Segment Start: Entries shown

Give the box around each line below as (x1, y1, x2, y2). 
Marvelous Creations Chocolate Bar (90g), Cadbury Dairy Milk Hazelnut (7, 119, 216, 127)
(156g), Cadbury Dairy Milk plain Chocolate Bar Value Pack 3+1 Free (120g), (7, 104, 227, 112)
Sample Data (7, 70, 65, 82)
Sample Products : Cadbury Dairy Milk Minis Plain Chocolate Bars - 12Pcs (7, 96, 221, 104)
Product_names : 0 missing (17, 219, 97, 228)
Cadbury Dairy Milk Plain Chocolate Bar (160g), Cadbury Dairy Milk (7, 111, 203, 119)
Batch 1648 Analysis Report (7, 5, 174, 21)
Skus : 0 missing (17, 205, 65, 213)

Segment End: Entries shown
Segment Start: Entries shown

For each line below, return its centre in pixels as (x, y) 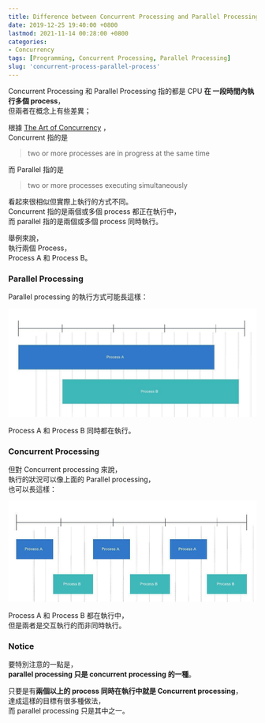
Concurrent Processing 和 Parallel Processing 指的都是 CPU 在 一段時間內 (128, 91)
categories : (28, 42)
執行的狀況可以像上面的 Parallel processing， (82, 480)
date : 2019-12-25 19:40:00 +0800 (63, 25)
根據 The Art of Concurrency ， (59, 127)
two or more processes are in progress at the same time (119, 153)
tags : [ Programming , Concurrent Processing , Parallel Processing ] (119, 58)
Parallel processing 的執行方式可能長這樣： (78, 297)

Segment End: Entries shown

### Problem details
From the entries above, extract only the lines running from the one containing "two or more" through the one containing "Parallel processing 的執行方式可能長這樣： (78, 297)", inclusive.

### Task result
two or more processes are in progress at the same time (119, 153)
tags : [ Programming , Concurrent Processing , Parallel Processing ] (119, 58)
Parallel processing 的執行方式可能長這樣： (78, 297)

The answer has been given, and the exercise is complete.